The Cowdray engravings comprise five 18th-century engravings of 16th-century wall-paintings, originally commissioned by Sir Anthony Browne. The original paintings were destroyed by fire in 1793.

==History==
The Cowdray engravings are based on five paintings produced for Sir Anthony Browne, King Henry VIII's Master of the Horse. They were probably produced between 1545 and 1548 and were painted onto the walls of Browne's hall in Cowdray House. They showed key scenes in his life and might have been used by him when recounting stories during formal events. The painting included The Departure of King Henry VIII from Calais, The Encampment of King Henry VIII at Marquison, The Siege of Boulogne by King Henry VIII, The Encampment of the English forces near Portsmouth and The riding of King Edward VI from the Tower of London to Westminster.
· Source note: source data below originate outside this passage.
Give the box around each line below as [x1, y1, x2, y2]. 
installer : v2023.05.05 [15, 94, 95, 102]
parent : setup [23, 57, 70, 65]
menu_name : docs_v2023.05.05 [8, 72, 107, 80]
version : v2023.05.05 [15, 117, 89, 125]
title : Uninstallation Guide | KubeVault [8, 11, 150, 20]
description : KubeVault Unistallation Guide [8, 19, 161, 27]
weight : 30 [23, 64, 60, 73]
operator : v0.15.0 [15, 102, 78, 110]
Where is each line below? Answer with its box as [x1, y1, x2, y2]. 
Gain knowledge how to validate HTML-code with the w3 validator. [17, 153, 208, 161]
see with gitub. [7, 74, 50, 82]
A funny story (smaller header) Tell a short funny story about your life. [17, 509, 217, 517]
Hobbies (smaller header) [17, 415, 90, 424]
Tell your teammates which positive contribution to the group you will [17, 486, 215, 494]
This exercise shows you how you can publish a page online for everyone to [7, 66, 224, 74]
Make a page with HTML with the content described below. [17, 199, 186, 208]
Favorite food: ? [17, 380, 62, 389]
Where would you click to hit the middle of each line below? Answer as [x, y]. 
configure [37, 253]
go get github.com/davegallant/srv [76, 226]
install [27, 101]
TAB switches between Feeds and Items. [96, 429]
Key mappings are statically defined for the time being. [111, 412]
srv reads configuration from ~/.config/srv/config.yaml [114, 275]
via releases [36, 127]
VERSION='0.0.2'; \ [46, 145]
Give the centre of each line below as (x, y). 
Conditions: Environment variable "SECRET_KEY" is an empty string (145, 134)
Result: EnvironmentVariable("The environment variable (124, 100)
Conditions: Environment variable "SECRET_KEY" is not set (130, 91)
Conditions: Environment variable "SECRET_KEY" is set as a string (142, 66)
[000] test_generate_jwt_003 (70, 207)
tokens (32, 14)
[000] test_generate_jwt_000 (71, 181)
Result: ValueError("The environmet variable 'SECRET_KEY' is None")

Philip Yorke, the Earl of Hardwick and a keen antiquarian, proposed producing engravings of the paintings in the 1760s. His colleague, the antiquarian Sir Joseph Ayloffe, was spurred on by his interest and convinced the Society of Antiquaries to record them as engravings, as part of a longer series of historical prints produced by the society. The Encampment of the English Forces near Portsmouth was rendered as a watercolour by John and Charles Sherwin and then engraved by James Basire. Samuel Hieronymous Grimm copied the remaining four paintings which Basire then engraved. The engravings were published in 1788 with a print run of 400 copies, distributed to fellow of the society and sold to the public.

Cowdray House burnt down on 24 September 1793 and the paintings were mostly destroyed as the rendering came away from the walls, although some fragments may have survived for a few years after the fire. This left the engravings as the only record. The historian Bernard Nurse considers them to be "an important
record of the sixteenth-century originals".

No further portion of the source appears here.